**Record set:**
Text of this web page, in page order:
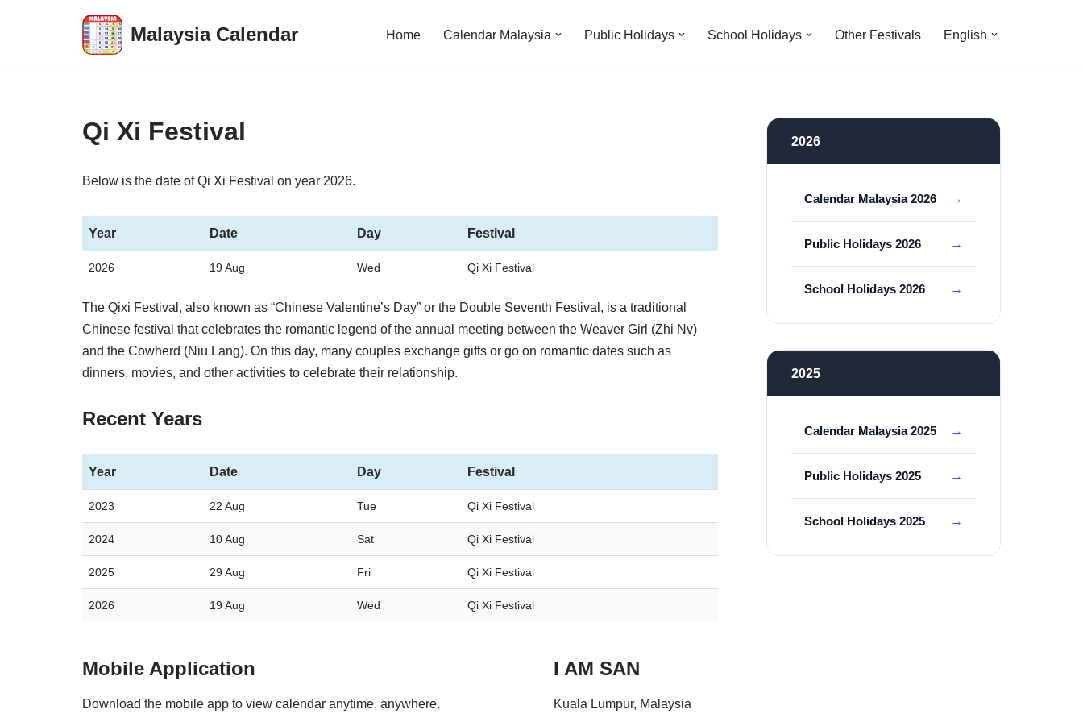
Malaysia Calendar Home Calendar Malaysia Public Holidays School Holidays Other Festivals English
Qi Xi Festival
Below is the date of Qi Xi Festival on year 2026.
Year Date Day Festival
2026 19 Aug Wed Qi Xi Festival
The Qixi Festival, also known as “Chinese Valentine’s Day” or the Double Seventh Festival, is a traditional
Chinese festival that celebrates the romantic legend of the annual meeting between the Weaver Girl (Zhi Nv)
and the Cowherd (Niu Lang). On this day, many couples exchange gifts or go on romantic dates such as
dinners, movies, and other activities to celebrate their relationship.
Recent Years
Year Date Day Festival
2023 22 Aug Tue Qi Xi Festival
2024 10 Aug Sat Qi Xi Festival
2025 29 Aug Fri Qi Xi Festival
2026 19 Aug Wed Qi Xi Festival
2026
Calendar Malaysia 2026
Public Holidays 2026
School Holidays 2026
2025
Calendar Malaysia 2025
Public Holidays 2025
School Holidays 2025
Mobile Application
Download the mobile app to view calendar anytime, anywhere.
I AM SAN
Kuala Lumpur, Malaysia

**Instructions for the task:** Pick out the lines above that hold the string "Public" and show them.

**Final answer:**
Malaysia Calendar Home Calendar Malaysia Public Holidays School Holidays Other Festivals English
Public Holidays 2026
Public Holidays 2025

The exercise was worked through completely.